• **Required work**: Please state how many lines in the records below contain the word "tank"; the number alone is the answer.

---+---

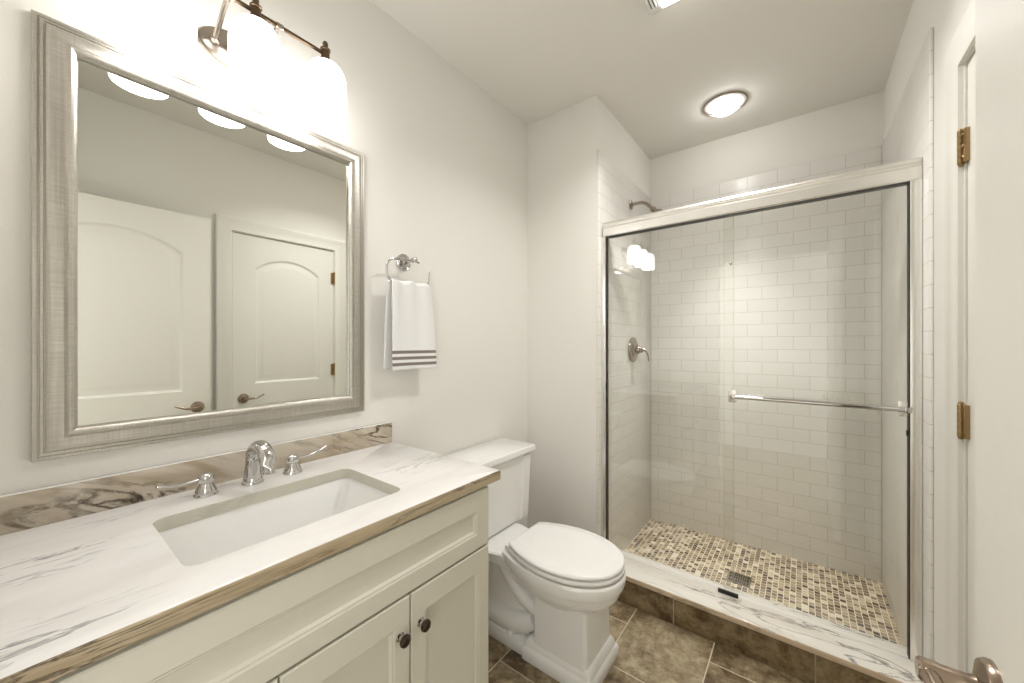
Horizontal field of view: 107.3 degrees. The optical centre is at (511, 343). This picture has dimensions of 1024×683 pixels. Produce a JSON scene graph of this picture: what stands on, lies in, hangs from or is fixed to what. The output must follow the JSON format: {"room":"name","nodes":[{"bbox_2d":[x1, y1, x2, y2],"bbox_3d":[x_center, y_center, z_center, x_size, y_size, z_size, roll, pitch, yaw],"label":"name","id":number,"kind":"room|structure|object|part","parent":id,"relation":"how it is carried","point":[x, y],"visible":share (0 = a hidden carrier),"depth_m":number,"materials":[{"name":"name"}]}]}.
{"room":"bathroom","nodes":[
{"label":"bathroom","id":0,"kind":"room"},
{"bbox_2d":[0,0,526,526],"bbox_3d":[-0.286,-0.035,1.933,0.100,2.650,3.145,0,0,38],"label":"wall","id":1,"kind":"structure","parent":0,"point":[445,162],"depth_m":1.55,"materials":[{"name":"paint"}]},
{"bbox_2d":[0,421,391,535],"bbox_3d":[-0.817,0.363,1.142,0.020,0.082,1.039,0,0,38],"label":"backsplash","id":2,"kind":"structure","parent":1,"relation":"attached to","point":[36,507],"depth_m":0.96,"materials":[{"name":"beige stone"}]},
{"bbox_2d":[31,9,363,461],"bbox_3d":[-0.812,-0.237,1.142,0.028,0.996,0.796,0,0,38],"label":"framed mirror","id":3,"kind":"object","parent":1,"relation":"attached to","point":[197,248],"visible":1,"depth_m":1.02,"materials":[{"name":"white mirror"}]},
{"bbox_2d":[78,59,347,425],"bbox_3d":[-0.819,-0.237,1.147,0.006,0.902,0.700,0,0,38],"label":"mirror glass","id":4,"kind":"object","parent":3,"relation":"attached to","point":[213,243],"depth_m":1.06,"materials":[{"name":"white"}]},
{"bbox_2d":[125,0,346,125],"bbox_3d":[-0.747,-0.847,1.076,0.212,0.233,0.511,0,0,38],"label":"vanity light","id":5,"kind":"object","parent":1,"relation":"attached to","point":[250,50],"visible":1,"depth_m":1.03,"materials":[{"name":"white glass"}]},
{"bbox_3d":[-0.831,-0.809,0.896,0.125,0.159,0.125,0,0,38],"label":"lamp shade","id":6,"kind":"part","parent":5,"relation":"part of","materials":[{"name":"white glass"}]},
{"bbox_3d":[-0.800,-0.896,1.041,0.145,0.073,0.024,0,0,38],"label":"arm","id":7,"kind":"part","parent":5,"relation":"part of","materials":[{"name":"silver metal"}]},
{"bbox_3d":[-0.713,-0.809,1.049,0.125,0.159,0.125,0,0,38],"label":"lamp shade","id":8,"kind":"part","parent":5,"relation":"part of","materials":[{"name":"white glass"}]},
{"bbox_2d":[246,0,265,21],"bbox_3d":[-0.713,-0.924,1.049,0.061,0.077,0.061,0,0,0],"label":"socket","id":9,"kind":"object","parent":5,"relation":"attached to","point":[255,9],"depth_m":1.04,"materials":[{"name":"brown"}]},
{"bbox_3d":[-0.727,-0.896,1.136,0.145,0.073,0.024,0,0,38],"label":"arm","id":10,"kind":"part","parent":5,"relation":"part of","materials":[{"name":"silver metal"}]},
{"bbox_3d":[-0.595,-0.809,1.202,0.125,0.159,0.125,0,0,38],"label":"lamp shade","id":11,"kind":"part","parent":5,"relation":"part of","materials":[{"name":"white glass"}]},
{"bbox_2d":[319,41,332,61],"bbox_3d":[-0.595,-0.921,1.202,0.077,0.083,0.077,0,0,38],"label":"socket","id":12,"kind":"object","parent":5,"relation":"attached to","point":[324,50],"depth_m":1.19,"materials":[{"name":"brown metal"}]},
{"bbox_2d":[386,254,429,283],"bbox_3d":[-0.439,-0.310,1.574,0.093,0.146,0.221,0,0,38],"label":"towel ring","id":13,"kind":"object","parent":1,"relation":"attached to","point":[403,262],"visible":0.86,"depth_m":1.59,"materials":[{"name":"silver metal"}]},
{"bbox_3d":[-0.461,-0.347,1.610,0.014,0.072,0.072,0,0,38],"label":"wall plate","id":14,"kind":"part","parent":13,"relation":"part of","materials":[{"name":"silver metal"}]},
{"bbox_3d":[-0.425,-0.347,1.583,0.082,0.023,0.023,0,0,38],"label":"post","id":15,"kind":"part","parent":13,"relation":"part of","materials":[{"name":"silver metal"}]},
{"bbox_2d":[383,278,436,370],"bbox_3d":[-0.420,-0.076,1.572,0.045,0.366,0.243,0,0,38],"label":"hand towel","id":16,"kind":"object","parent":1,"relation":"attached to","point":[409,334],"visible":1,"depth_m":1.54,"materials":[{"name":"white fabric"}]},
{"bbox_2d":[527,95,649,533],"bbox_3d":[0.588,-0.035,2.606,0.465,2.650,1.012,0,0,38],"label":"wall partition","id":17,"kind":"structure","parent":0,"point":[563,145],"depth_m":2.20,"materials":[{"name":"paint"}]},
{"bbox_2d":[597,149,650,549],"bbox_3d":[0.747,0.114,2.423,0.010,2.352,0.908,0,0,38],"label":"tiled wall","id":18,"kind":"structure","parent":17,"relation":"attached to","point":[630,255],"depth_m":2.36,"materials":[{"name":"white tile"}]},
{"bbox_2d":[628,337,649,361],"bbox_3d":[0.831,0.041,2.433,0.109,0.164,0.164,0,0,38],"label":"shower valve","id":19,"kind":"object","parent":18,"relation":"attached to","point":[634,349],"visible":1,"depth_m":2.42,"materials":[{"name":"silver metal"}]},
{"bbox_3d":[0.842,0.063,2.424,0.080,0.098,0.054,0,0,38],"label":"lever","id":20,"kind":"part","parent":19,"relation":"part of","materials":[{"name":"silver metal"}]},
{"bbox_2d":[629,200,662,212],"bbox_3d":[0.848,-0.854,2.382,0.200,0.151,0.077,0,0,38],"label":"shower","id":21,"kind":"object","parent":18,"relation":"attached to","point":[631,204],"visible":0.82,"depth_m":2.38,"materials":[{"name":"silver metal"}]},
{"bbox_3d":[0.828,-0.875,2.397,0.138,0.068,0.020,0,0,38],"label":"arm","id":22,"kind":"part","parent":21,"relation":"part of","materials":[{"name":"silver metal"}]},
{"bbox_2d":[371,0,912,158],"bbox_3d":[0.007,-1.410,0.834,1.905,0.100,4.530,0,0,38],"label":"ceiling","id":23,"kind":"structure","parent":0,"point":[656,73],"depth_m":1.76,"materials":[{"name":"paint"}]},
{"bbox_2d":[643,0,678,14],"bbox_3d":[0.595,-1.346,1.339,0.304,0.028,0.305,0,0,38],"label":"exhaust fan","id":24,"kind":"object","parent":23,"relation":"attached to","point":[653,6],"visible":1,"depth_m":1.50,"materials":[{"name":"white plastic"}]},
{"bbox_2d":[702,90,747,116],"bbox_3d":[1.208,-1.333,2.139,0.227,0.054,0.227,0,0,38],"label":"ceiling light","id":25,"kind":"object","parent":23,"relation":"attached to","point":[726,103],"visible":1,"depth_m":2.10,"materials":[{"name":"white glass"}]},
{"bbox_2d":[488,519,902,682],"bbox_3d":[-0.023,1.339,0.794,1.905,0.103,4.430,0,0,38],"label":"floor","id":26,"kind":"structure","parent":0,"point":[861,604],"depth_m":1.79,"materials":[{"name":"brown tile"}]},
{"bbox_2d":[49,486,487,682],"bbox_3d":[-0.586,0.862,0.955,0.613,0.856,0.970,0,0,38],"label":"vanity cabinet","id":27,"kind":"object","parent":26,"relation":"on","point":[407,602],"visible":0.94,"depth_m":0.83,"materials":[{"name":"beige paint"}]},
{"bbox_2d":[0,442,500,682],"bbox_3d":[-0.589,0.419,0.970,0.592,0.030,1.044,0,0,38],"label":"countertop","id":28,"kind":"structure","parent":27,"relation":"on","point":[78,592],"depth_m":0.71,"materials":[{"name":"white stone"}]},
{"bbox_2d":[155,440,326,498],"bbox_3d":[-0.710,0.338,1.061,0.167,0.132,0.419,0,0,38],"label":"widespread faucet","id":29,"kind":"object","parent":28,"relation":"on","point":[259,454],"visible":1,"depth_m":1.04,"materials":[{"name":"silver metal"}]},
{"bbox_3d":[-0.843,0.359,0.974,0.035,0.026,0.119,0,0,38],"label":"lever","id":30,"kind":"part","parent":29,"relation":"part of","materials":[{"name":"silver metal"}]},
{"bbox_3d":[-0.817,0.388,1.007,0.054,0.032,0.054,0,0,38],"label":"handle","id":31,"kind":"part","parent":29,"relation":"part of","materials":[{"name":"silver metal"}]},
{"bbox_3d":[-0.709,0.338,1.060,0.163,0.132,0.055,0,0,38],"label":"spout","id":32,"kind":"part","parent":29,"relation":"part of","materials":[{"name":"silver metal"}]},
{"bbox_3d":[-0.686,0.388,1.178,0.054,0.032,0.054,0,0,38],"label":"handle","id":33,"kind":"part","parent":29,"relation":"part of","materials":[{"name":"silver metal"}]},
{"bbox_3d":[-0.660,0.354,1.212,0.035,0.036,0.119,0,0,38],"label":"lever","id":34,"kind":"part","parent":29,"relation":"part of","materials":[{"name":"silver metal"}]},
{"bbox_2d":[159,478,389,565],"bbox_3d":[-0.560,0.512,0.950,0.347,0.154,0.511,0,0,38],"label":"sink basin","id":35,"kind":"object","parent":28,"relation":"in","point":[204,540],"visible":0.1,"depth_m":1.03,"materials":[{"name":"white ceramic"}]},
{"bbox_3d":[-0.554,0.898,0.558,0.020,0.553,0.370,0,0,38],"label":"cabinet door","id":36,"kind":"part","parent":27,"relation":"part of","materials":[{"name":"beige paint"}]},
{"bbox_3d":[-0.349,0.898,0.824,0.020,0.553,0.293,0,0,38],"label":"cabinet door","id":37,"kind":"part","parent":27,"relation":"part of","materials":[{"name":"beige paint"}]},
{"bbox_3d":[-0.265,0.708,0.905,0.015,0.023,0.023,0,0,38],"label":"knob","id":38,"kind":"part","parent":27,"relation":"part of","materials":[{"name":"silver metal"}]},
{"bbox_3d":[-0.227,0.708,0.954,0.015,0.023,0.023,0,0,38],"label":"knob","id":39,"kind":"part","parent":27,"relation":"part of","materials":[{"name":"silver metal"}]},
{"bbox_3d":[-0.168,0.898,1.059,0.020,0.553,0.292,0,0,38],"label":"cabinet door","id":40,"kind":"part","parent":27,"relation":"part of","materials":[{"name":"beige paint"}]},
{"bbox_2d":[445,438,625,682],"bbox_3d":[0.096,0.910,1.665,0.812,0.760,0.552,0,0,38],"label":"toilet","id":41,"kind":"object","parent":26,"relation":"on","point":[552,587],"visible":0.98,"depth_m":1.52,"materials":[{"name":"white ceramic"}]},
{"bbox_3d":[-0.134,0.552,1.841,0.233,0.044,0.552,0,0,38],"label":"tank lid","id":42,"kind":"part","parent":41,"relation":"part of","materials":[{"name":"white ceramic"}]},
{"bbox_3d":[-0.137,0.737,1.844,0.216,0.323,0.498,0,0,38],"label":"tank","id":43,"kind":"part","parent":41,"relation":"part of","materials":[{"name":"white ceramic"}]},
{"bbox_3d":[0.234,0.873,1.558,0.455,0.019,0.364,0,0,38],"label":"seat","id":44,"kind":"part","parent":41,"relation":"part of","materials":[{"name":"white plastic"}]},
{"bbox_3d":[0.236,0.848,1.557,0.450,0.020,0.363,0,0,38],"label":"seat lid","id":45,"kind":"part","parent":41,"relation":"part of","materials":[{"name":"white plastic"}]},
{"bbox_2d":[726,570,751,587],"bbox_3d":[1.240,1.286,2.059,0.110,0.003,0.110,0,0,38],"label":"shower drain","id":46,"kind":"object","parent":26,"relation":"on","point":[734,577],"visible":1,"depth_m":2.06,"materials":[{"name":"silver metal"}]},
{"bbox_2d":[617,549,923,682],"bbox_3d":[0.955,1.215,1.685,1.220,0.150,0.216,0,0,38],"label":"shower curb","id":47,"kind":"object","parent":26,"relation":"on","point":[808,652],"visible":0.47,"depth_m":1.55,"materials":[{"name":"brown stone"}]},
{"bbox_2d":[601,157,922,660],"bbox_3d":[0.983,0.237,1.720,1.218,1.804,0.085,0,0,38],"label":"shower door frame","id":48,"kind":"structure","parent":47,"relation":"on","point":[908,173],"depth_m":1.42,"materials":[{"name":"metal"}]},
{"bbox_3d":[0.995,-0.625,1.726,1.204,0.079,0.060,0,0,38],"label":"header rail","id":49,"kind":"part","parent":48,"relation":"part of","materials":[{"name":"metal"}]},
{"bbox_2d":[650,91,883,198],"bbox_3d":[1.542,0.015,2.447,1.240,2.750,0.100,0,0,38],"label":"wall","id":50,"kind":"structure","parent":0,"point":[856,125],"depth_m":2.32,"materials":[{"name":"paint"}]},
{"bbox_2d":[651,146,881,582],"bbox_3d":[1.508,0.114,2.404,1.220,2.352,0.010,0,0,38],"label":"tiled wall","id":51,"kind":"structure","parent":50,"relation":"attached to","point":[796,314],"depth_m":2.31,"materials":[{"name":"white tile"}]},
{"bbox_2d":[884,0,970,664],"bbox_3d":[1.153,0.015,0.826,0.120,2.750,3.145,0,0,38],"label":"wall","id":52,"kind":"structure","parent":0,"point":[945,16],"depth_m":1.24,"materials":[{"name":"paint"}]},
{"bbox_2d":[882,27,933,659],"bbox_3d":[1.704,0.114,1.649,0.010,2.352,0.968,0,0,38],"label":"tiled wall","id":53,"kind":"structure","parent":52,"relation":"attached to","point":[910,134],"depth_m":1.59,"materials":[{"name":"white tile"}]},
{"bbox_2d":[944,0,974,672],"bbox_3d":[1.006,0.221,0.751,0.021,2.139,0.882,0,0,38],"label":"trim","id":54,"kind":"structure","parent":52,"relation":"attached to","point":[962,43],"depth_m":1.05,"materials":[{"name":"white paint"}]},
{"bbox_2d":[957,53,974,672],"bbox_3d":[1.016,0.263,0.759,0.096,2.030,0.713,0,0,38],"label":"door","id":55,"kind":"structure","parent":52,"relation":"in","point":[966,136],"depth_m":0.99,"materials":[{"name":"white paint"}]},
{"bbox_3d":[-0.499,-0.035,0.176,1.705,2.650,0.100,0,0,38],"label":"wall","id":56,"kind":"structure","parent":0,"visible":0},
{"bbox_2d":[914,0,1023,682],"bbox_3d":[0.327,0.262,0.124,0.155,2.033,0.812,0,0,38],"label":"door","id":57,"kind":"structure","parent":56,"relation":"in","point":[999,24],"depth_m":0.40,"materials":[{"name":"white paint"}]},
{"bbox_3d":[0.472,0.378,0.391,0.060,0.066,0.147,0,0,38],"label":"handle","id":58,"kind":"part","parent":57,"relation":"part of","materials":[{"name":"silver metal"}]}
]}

---+---

• **Result of the task**: 2